建築的表面,不過是繁華。建築的文化,唯有回歸。
他們,在啟往建築事業的路上毫不猶豫地踏上征途,在浮沉的世間隨著人海漂移不定。他們心懷渴望,懷抱新潮,在本就不平凡的街道上再創繁華,在姿態各異的建築中愈加奮然。追求,他們唯有追求,像踏上這條路一樣的毫不猶豫地追求。
他,在前往建築這條路上斟酌謹慎,在他們追求時,撿拾了一份靜默來反省,坐在山頭觀看世間沉浮的人海。意念在一片蔥蘢間琢磨那水墨山水,原始的元素,自然的奧妙。跟隨著工人在綠樹下,在青草上追尋屬於中國的建築。
他懷抱著旁觀者的態度,醞釀了幾千年的古建築文化,念想著文化的回歸。回歸,才是建築所需要的;回歸,才是道路的宗旨。
這一念即在塵世間穿梭了七年。
他們,七年後,仍在用別人的材料在白紙上描繪,用別人的理念在原就繽紛的色彩上重抹一筆,用別人的一磚一瓦來建造自己的輝煌。
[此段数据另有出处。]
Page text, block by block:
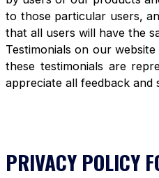
to those particular users,
that all users will have the
Testimonials on our
these testimonials are
appreciate all feedback
PRIVACY POLICY
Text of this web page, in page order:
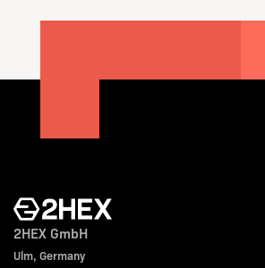
2HEX GmbH
Ulm, Germany
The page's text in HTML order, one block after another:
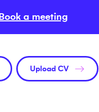
Book a meeting
Upload CV
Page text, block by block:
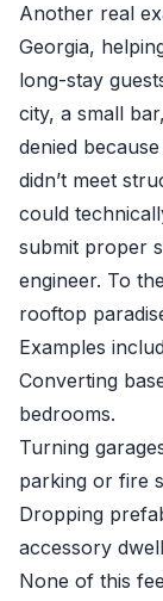
Another real
Georgia,
long-stay
city, a small
denied
didn’t meet
could
submit proper
engineer. To
rooftop
Examples
Converting
bedrooms.
Turning
parking or fire
Dropping
accessory
None of this
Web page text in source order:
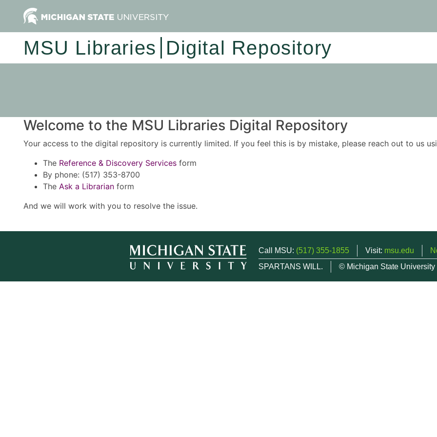
MSU Libraries Digital Repository
Welcome to the MSU Libraries Digital Repository
Your access to the digital repository is currently limited. If you feel this is by mistake, please reach out to us
The Reference & Discovery Services form
By phone: (517) 353-8700
The Ask a Librarian form
And we will work with you to resolve the issue.
Call MSU: (517) 355-1855 Visit: msu.edu
SPARTANS WILL.
© Michigan State University
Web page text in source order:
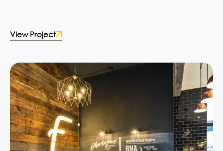
View Project
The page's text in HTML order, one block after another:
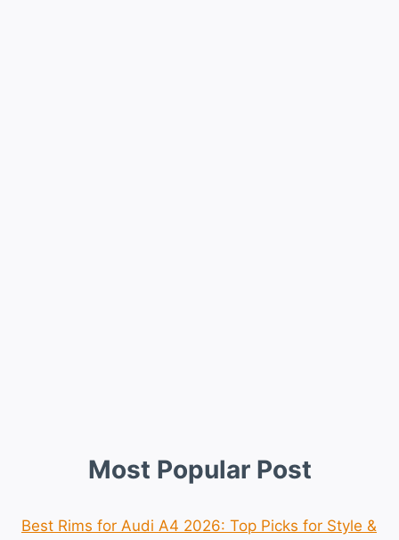
Most Popular Post
Best Rims for Audi A4 2026: Top Picks for Style &
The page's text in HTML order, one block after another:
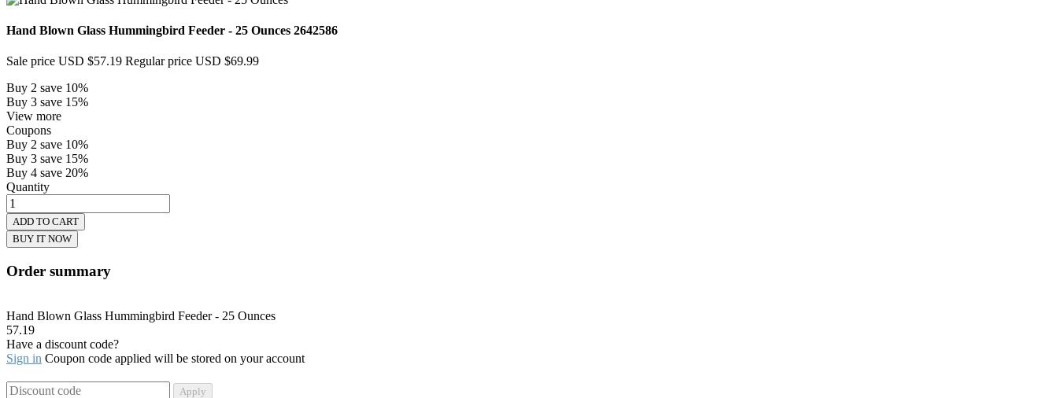
Hand Blown Glass Hummingbird Feeder - 25 Ounces 2642586
Sale price USD $57.19 Regular price USD $69.99
Buy 2 save 10%
Buy 3 save 15%
View more
Coupons
Buy 2 save 10%
Buy 3 save 15%
Buy 4 save 20%
Quantity
ADD TO CART
BUY IT NOW
Order summary
Hand Blown Glass Hummingbird Feeder - 25 Ounces
57.19
Have a discount code?
Sign in Coupon code applied will be stored on your account
Apply
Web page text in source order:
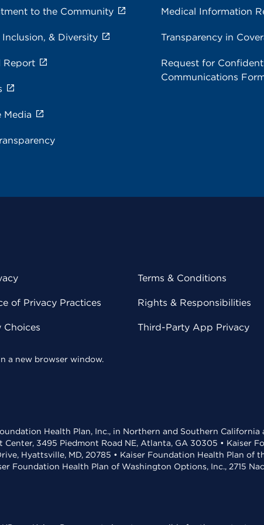
to the Community
Inclusion, & Diversity
Report
Media
Medical Information
Transparency in
Request for
Communications
of Privacy Practices
Choices
Terms & Conditions
Rights & Responsibilities
Third-Party App Privacy
a new browser window.
Health Plan, Inc., in Northern and Southern
3495 Piedmont Road NE, Atlanta, GA 30305 • Kaiser
Hyattsville, MD, 20785 • Kaiser Foundation Health Plan of
Foundation Health Plan of Washington Options, Inc., 2715
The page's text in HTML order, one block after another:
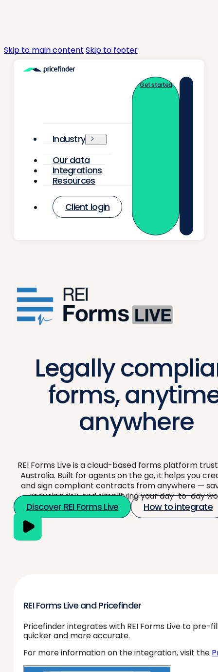
Skip to main content Skip to footer
Industry
Our data
Integrations
Resources
Client login
Get started
Legally
forms,
anywhere
REI Forms Live is a cloud-based forms platform
Australia. Built for agents on the go, it helps you
and sign compliant contracts from anywhere —
reducing risk, and simplifying your day-to-day
Discover REI Forms Live How to integrate
REI Forms Live and Pricefinder
Pricefinder integrates with REI Forms Live to
quicker and more accurate.
For more information on the integration, visit the
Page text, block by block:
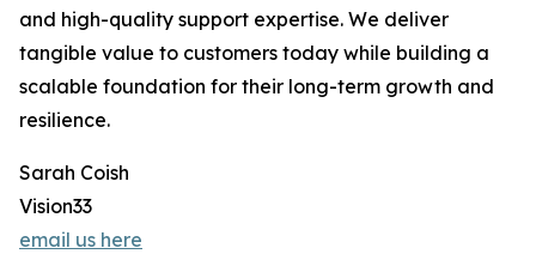
and high-quality support expertise. We deliver
tangible value to customers today while building a
scalable foundation for their long-term growth and
resilience.
Sarah Coish
Vision33
email us here
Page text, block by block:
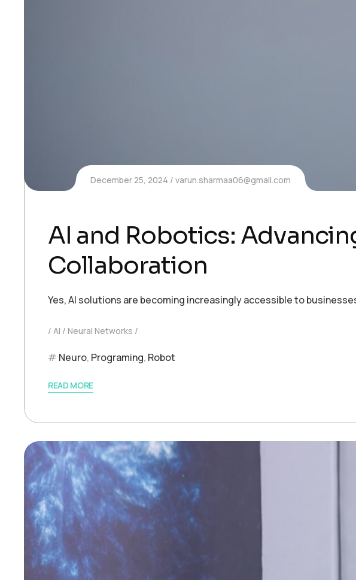
December 25, 2024 varun.sharmaa06@gmail.com
AI and Robotics:
Collaboration
Yes, AI solutions are becoming increasingly accessible to
AI Neural Networks
Neuro, Programing, Robot
READ MORE
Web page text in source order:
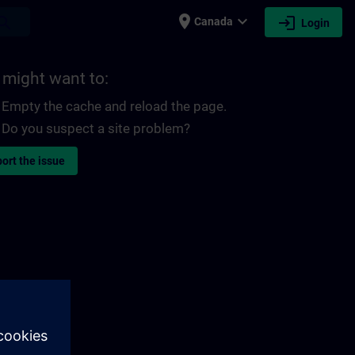
place Canada expand_more login Login
might want to:
Empty the cache and reload the page.
Do you suspect a site problem?
the issue
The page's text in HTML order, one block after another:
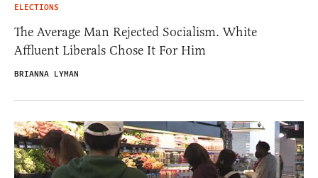
ELECTIONS
The Average Man Rejected Socialism. White
Affluent Liberals Chose It For Him
BRIANNA LYMAN
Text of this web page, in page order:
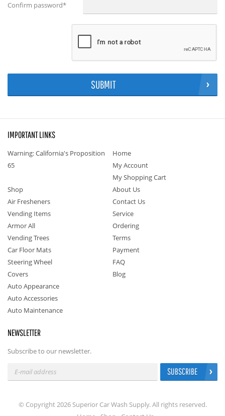
Confirm password*
SUBMIT
IMPORTANT LINKS
Warning: California's Proposition
65
Home
My Account
My Shopping Cart
Shop
Air Fresheners
Vending Items
Armor All
Vending Trees
Car Floor Mats
Steering Wheel
Covers
Auto Appearance
Auto Accessories
Auto Maintenance
About Us
Contact Us
Service
Ordering
Terms
Payment
FAQ
Blog
NEWSLETTER
Subscribe to our newsletter.
SUBSCRIBE
© Copyright 2026 Superior Car Wash Supply. All rights reserved.
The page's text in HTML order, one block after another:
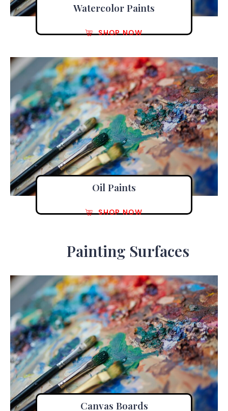
Watercolor Paints
SHOP NOW
Oil Paints
SHOP NOW
Painting Surfaces
Canvas Boards
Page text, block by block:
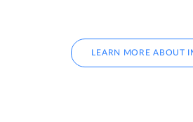
LEARN MORE ABOUT
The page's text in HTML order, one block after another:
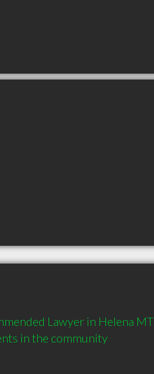
Lawyer in Helena MT
in the community
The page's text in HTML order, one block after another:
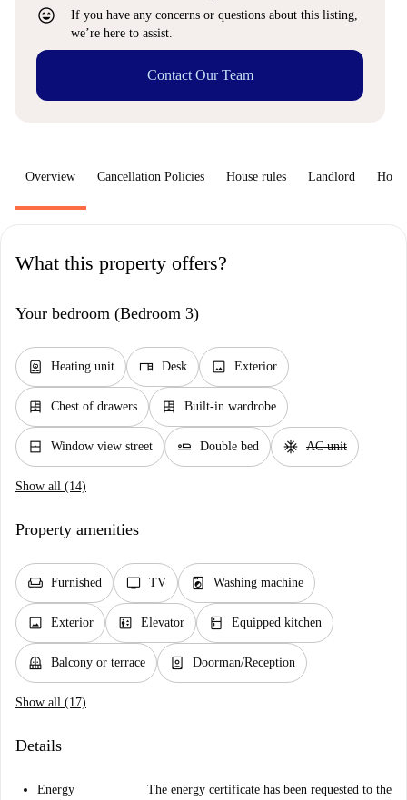
sentiment_very_satisfied
If you have any concerns or questions about this listing,
we’re here to assist.
Contact Our Team
Overview Cancellation Policies House rules Landlord How
What this property offers?
Your bedroom (Bedroom 3)
water_heater Heating unit desk Desk image Exterior
dresser Chest of drawers dresser Built-in wardrobe
window_closed Window view street airline_seat_flat Double bed ac_unit AC unit
Show all (14)
Property amenities
chair Furnished tv TV local_laundry_service Washing machine
image Exterior elevator Elevator kitchen Equipped kitchen
balcony Balcony or terrace person_book Doorman/Reception
Show all (17)
Details
Energy
The energy certificate has been requested to the
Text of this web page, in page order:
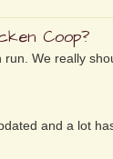
Coop?
We really
and a lot
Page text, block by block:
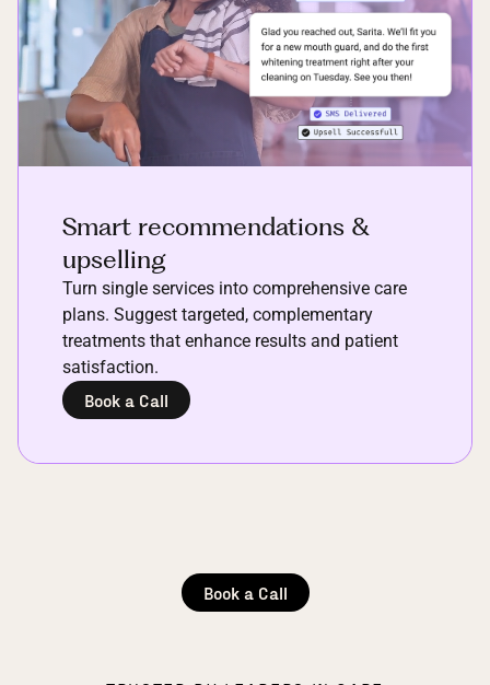
Smart recommendations &
upselling
Turn single services into comprehensive care
plans. Suggest targeted, complementary
treatments that enhance results and patient
satisfaction.
Book a Call
Book a Call
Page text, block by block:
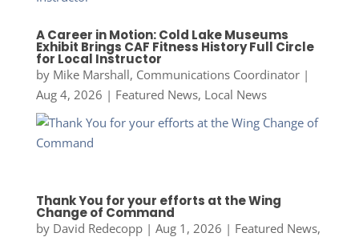
A Career in Motion: Cold Lake Museums
Exhibit Brings CAF Fitness History Full Circle
for Local Instructor
by Mike Marshall, Communications Coordinator|
Aug 4, 2026 | Featured News, Local News
Thank You for your efforts at the Wing
Change of Command
by David Redecopp| Aug 1, 2026 | Featured News,
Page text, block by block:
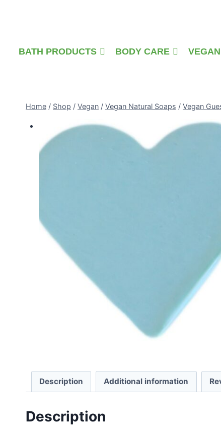
BATH PRODUCTS BODY CARE VEGAN
Home / Shop / Vegan / Vegan Natural Soaps / Vegan
Description Additional information
Description
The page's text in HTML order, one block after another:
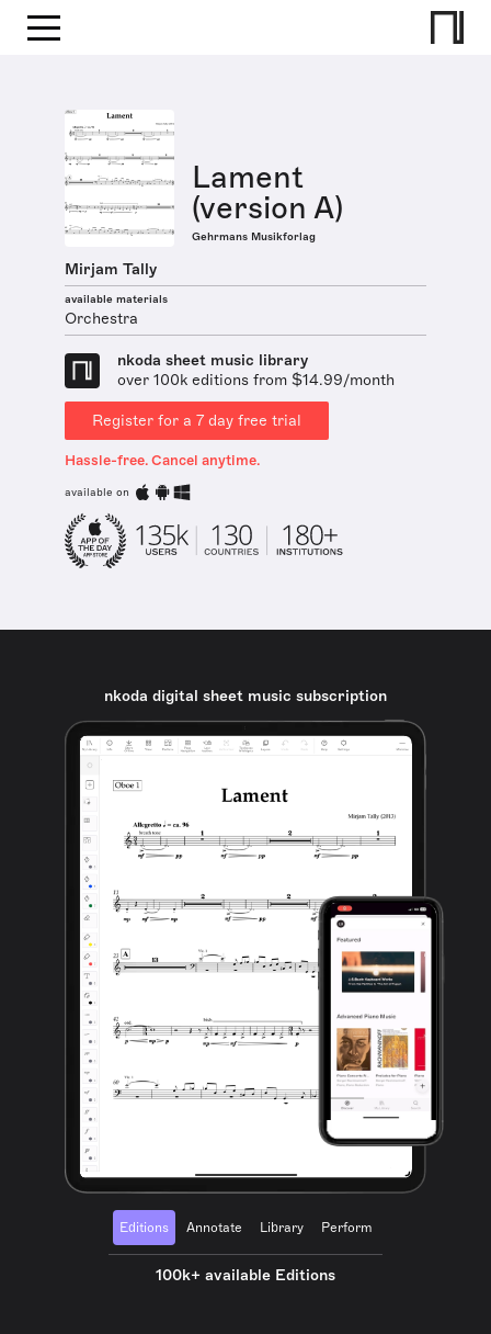
Lament
(version A)
Gehrmans Musikforlag
Mirjam Tally
available materials
Orchestra
nkoda sheet music library
over 100k editions from $14.99/month
Register for a 7 day free trial
Hassle-free. Cancel anytime.
available on
nkoda digital sheet music subscription
Editions Annotate Library Perform
100k+ available Editions
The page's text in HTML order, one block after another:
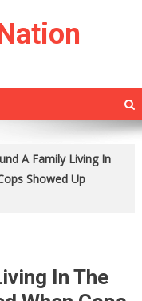
A Family Living In
Showed Up
In The
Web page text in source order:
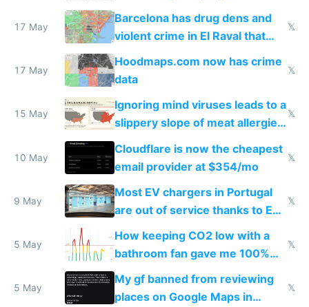
they're rich
17 May
Barcelona has drug dens and
violent crime in El Raval that
Google Maps won't show
𝕏
17 May
Hoodmaps.com now has crime
data
𝕏
15 May
Ignoring mind viruses leads to a
slippery slope of meat allergies
from engineered ticks
𝕏
10 May
Cloudflare is now the cheapest
email provider at $354/mo
𝕏
9 May
Most EV chargers in Portugal
are out of service thanks to EU
𝕏
5 May
How keeping CO2 low with a
bathroom fan gave me 100%
sleep score
𝕏
5 May
My gf banned from reviewing
places on Google Maps in
𝕏
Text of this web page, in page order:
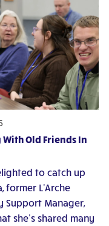
Old Friends In
to catch up
former L'Arche
Support Manager,
she's shared many
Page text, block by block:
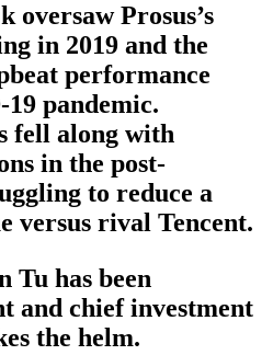
Prosus’s
in 2019 and the
performance
pandemic.
fell along with
in the post-
to reduce a
versus rival Tencent.
has been
and chief investment
the helm.
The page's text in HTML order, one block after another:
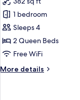
Premier
Grand
-
Deluxe
2
with
1 bedroom
Sleeps 4
2 Queen Beds
Free WiFi
More details
More
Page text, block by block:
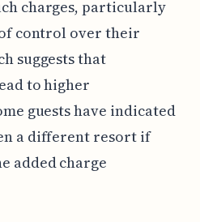
charges, particularly
control over their
suggests that
to higher
guests have indicated
a different resort if
added charge
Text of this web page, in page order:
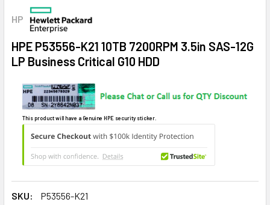
HP
HPE P53556-K21 10TB 7200RPM 3.5in SAS-12G
LP Business Critical G10 HDD
This product will have a Genuine HPE security sticker.
SKU:
P53556-K21
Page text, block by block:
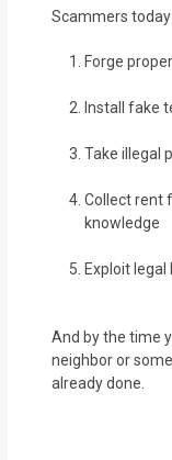
Scammers
Forge
Install fake
Take illegal
Collect rent
knowledge
Exploit legal
And by the time
neighbor or
already done.
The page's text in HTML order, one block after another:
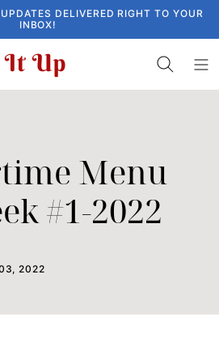
DELIVERED RIGHT TO YOUR
INBOX!
Menu
#1-2022
2022
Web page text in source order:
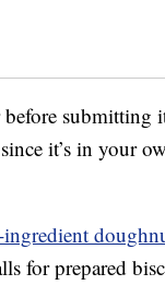
before submitting
it’s in your
ingredient
for prepared
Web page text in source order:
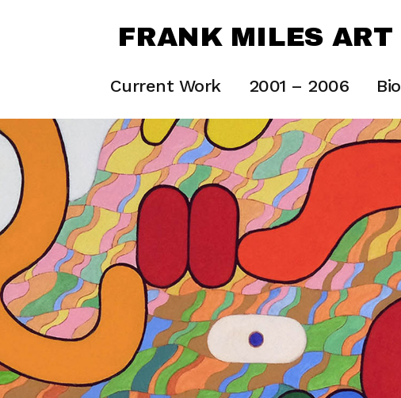
FRANK MILES ART
Current Work 2001 – 2006 Bio
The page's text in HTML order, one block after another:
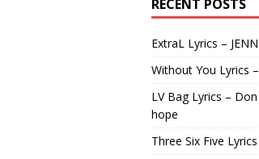
RECENT POSTS
ExtraL Lyrics –
Without You Lyrics
LV Bag Lyrics –
hope
Three Six Five
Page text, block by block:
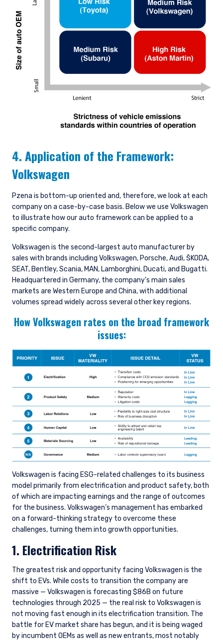
4. Application of the Framework:
Volkswagen
Pzena is bottom-up oriented and, therefore, we look at each
company on a case-by-case basis. Below we use Volkswagen
to illustrate how our auto framework can be applied to a
specific company.
Volkswagen is the second-largest auto manufacturer by
sales with brands including Volkswagen, Porsche, Audi, ŠKODA,
SEAT, Bentley, Scania, MAN, Lamborghini, Ducati, and Bugatti.
Headquartered in Germany, the company’s main sales
markets are Western Europe and China, with additional
volumes spread widely across several other key regions.
How Volkswagen rates on the broad framework
issues:
Volkswagen is facing ESG-related challenges to its business
model primarily from electrification and product safety, both
of which are impacting earnings and the range of outcomes
for the business. Volkswagen’s management has embarked
on a forward-thinking strategy to overcome these
challenges, turning them into growth opportunities.
1. Electrification Risk
The greatest risk and opportunity facing Volkswagen is the
shift to EVs. While costs to transition the company are
massive — Volkswagen is forecasting $86B on future
technologies through 2025 — the real risk to Volkswagen is
not moving fast enough in its electrification transition. The
battle for EV market share has begun, and it is being waged
by incumbent OEMs as well as new entrants, most notably
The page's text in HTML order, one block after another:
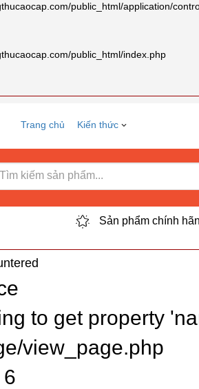
public_html/application/
public_html/index.php
Trang chủ Kiến thức
Sản phẩm chính
to get property
view_page.php
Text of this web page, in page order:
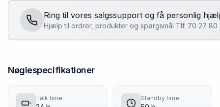
Ring til vores salgssupport og få personlig
Hjælp til ordrer, produkter og spørgsmål Tlf. 70 27 80
Nøglespecifikationer
Talk time Standby time
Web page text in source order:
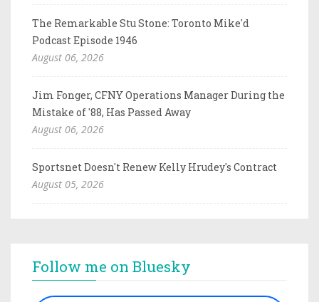
The Remarkable Stu Stone: Toronto Mike'd
Podcast Episode 1946
August 06, 2026
Jim Fonger, CFNY Operations Manager During the
Mistake of '88, Has Passed Away
August 06, 2026
Sportsnet Doesn't Renew Kelly Hrudey's Contract
August 05, 2026
Follow me on Bluesky

他們不知別人所云,一意孤行地在看似光鮮亮麗的道路上行走著自己口中的脫俗。然而,屬於他們自己的道路,無人問津。原本的路在如今他們所行走的路上漸漸被塵埃吞噬,被沙塵隱沒。
他,七年後,決定用自己的念想來征服這個埋沒了太多人才的建築道路。決定用那些無人在意的材料為自己鋪路。
他說:“中國有那麼深厚的文化,而現在到處在拆古老的建築,當年古代建築師用的那些有尊嚴的材料,如今像垃圾一樣被丟棄,所以我要用智慧的方式讓它們復活。”
或許,成功就是在認清這個世界後仍舊堅持自己的道路——回歸文化,不回頭,不仰望。
他在建築中,拋棄了現代濫用的水泥,嘗試了泥土與竹子的混合。一次次的失敗,可他從未想過放棄這條路。
觀望他的建築。零碎的線條在空中凌亂卻不失步伐地舞蹈,冷冽又不失風采。粗獷的線條層層疊疊,最終的交匯是大自然的風情。跌宕起伏的線條縱橫交錯,亦柔和亦銳利。
終究是回歸了文化。斑斑駁駁的牆面是泥土,是石子,是磚瓦。土色般的色彩沒有規律,像大自然的鬼斧神工,均勻地在線條上染上塵埃的色彩。沒有華麗的金色銀色,沒有奪人眼目的猩紅深藍,沒有天際一線的工整無感。有的只是感性的色彩,隨心的線段和大膽的格局。各型各色的俄羅斯方塊般的窗在應該有的地方渾然不見,在不該有的地方堆積。方格在牆面慵懶地臥著,亦是悠悠地懸掛。更有像被工匠掄起大錘砸的一個個破碎的空洞巧妙地在它必然的位置驚艷了人們。
當王澍教授獲得普利茲克,最高建築獎時,評委會主席帕倫博勳爵這樣評價王澍教授:“他的作品能夠超越爭論,並演化成扎根於其歷史背景永不過時甚至具世界性的建築。”
多少人,會在長方體正方體三角體的建築中選擇了多邊體;沒有人,會在牆面上故意破碎一大塊來使兩座建築相呼應。
他的返璞歸真不僅在於材料,更在於設計,這種獨具創意的設計。
他的返璞歸真不僅在於設計,更在於靈魂,以往的古建築所賦予的靈魂。
這是真正屬於我們中國的現代建築,是真正屬於王澍教授的建築之路。或許它並不華麗,或許它並不新潮,或許它並不繁華。但它就像這個紛擾的世界,令人易沉浮其中的世界一般,有著足夠的吸引力。
這條道路上,他付出了太多。駐足觀望七年餘久,試問,誰能做到?
堅定,如同王澍教授在自己的建築路上的態度。
堅持,不要認為無人問津的路即便被風捲浪打也無謂。反而要去選擇它,成就它。
回歸,在繁華錦市中回歸文化。一味地追求新鮮只會讓你失去最初的感覺,失去最初那種淳樸真實的東西。
正如同王澍教授一樣,我們唯有堅定在自己道路上,不去追逐,去思考,去學會回歸,才能真真實實擁有自己獨立的思想,美妙的靈魂。